*WHAT IS EXPECTED*. Your result will be the set of lines with "displayed", copied from the material below.
** Opening DATA FOR ANALYSIS block **
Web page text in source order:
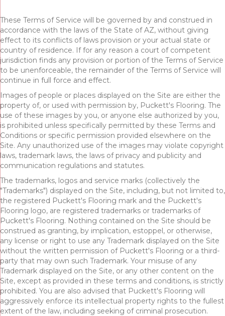
These Terms of Service will be governed by and construed in
accordance with the laws of the State ofAZ, without giving
effect to its conflicts of laws provision or your actual state or
country of residence. If for any reason a court of competent
jurisdiction finds any provision or portion of the Terms of Service
to be unenforceable, the remainder of the Terms of Service will
continue in full force and effect.
Images of people or places displayed on the Site are either the
property of, or used with permission by, Puckett's Flooring. The
use of these images by you, or anyone else authorized by you,
is prohibited unless specifically permitted by these Terms and
Conditions or specific permission provided elsewhere on the
Site. Any unauthorized use of the images may violate copyright
laws, trademark laws, the laws of privacy and publicity and
communication regulations and statutes.
The trademarks, logos and service marks (collectively the
"Trademarks") displayed on the Site, including, but not limited to,
the registered Puckett's Flooring mark and the Puckett's
Flooring logo, are registered trademarks or trademarks of
Puckett's Flooring. Nothing contained on the Site should be
construed as granting, by implication, estoppel, or otherwise,
any license or right to use any Trademark displayed on the Site
without the written permission of Puckett's Flooring or a third-
party that may own such Trademark. Your misuse of any
Trademark displayed on the Site, or any other content on the
Site, except as provided in these terms and conditions, is strictly
prohibited. You are also advised that Puckett's Flooring will
aggressively enforce its intellectual property rights to the fullest
extent of the law, including seeking of criminal prosecution.
** Closing DATA FOR ANALYSIS block **
*PROBLEM SOLUTION*.
Images of people or places displayed on the Site are either the
"Trademarks") displayed on the Site, including, but not limited to,
any license or right to use any Trademark displayed on the Site
Trademark displayed on the Site, or any other content on the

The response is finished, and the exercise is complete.